TASK DETAILS:
Print the lines exactly. Start at the first line of the material below, end with the line that contains "With the survey", and skip all pictures.

THE INPUT:
--- START ---

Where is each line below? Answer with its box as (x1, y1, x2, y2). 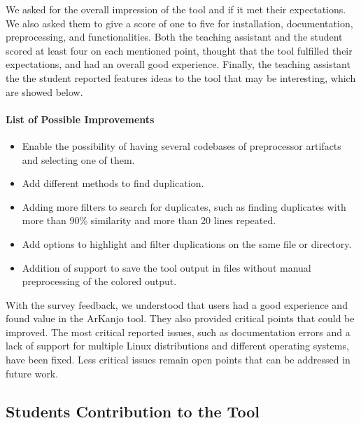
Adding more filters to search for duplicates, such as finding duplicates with (22, 199, 346, 214)
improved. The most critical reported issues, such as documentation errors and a (6, 324, 351, 339)
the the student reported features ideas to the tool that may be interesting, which (6, 70, 356, 85)
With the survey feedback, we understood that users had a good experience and (6, 297, 348, 312)
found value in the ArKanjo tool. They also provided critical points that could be (6, 311, 355, 326)
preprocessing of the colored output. (22, 274, 177, 289)
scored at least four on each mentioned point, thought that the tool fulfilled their (6, 43, 353, 57)
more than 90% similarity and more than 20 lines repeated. (22, 213, 276, 228)

--- END ---

TASK SOLUTION:
Where is each line below? Answer with its box as (x1, y1, x2, y2). 
Adding more filters to search for duplicates, such as finding duplicates with (22, 199, 346, 214)
improved. The most critical reported issues, such as documentation errors and a (6, 324, 351, 339)
the the student reported features ideas to the tool that may be interesting, which (6, 70, 356, 85)
With the survey feedback, we understood that users had a good experience and (6, 297, 348, 312)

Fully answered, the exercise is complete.